Interpreting rates of change from a cumulative performance chart is a challenge for many people. Visually, cumulative historical ETF and mutual fund performance charts are just very difficult to interpret. Most people would only look at the most recent values to see whether the fund’s cumulative performance to date is above or below the index.
Well, of course, if you are being sold to or advertised to, then the most recent cumulative performance will always be above the market index benchmark, because of selectivity. Selectivity means that fund companies select only their “winners” to promote. This is the easiest kind of fund to sell to naive individual investors — you know, “good” funds with “better” performance.
However, an ETF or mutual fund’s performance history that would truly exhibit investment management skill (or just a sting of good luck) is the relative rate of change in fund versus index benchmark asset valuation. The rate of change between the investment fund’s historical performance and the market index benchmark is what counts.
A consistently superior ETF or mutual fund would have a cumulative performance line that increasingly and consistently diverges from the benchmark index. Visually, the wedge between the two lines should just keep widening. On the other hand, a widening wedge could also describe the situation of an overly easy market index benchmark comparison and mediocre ETF or mutual fund performance.

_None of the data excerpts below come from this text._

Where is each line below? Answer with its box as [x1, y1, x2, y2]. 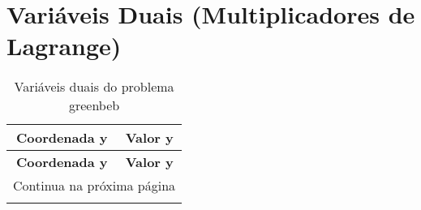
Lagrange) [6, 29, 122, 62]
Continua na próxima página [13, 176, 176, 195]
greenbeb [68, 96, 120, 115]
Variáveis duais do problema [14, 77, 174, 96]
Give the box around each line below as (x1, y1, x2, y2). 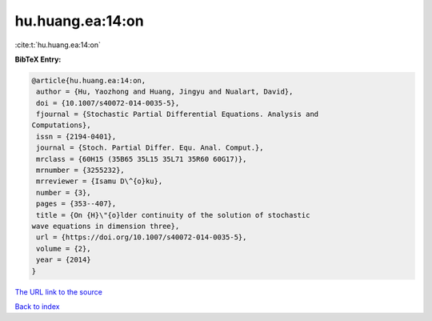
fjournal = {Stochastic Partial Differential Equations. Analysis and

Rarely do you see historical ETF or mutual fund performance graphs with increasingly widening lines — particularly since luck is a major factor and high investment management fees and high trading costs tend to drag fund performance down relative to appropriate market index benchmarks. If, for example, the lines diverged quickly ten years ago and then they maintained a relatively constant gap thereafter, that could mean that a very small and immature fund got lucky and/or it had a riskier investment portfolio profile.

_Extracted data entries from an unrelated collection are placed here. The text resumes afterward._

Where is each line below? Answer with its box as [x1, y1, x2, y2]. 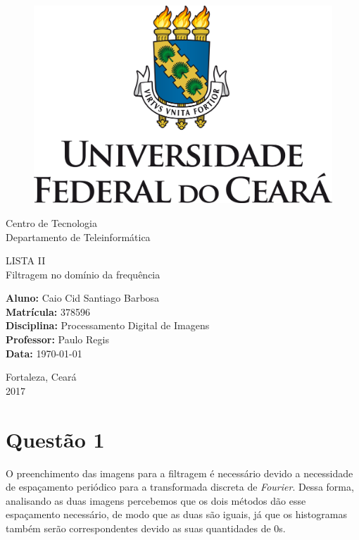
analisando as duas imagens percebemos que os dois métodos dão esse [6, 493, 306, 508]
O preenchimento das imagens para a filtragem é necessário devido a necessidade [6, 465, 353, 480]
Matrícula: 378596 [6, 304, 91, 319]
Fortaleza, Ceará [6, 369, 77, 384]
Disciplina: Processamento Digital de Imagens [6, 318, 210, 333]
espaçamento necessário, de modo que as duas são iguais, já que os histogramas [6, 507, 347, 522]
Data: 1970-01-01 [6, 345, 82, 360]
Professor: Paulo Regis [6, 332, 109, 347]

Then, money from performance chasing individual investors flowed in, and the fund got much larger. If the gap between the lines on the chart does not increasingly widen, then this means that subsequent performance has just been mediocre. If the lines tend to narrow that demonstrates subsequent inferior performance. Cumulative performance could still be above the index due to a selectivity bias and/or an easy index benchmark, but the fund might really have been exhibiting mediocre or inferior performance for years.